Jim Davis did the same thing with "Garfield Minus Garfield". Allowed the guy to continue and even said it gives him (Davis) ideas on how to imrove(?) the strip. Not sure it worked though


----------



## Armaetus (Nov 24, 2009)

The problem is that copyright law is fucked up here in the States, that's what the big ruckus with Youtube (more or less called Jewtube for obvious reasons). If a song in an fan made AMV isn't making any money, what's the big fuckin' deal? Stupid stuck-up greedy motherfuckers.


----------



## Azbulldog (Nov 24, 2009)

Glaice said:


> The problem is that copyright law is fucked up here in the States, that's what the big ruckus with Youtube (more or less called Jewtube for obvious reasons). If a song in an fan made AMV isn't making any money, what's the big fuckin' deal? Stupid stuck-up greedy motherfuckers.


http://jewtube.com/


----------



## Stratelier (Nov 24, 2009)

Sinjo said:


> But, what if some one points a Nintendo rep in this direction and some one goes "this person is making money of drawing pokemon"

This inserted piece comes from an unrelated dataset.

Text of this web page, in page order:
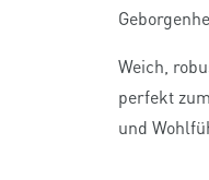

If it really is paid work, then it probably doesn't pass the "no harm to market value" criteria for fair use.  Key word being "probably".



> [Marvel] liked their music so much they hired the guys to do song remixes for some of their video games (which again, falls under "fair use", since it's art).


That's not actually fair use, because if Marvel commissioned them to produce more work, the "more work" is not even infringing to begin with, so Fair Use never comes into play.


----------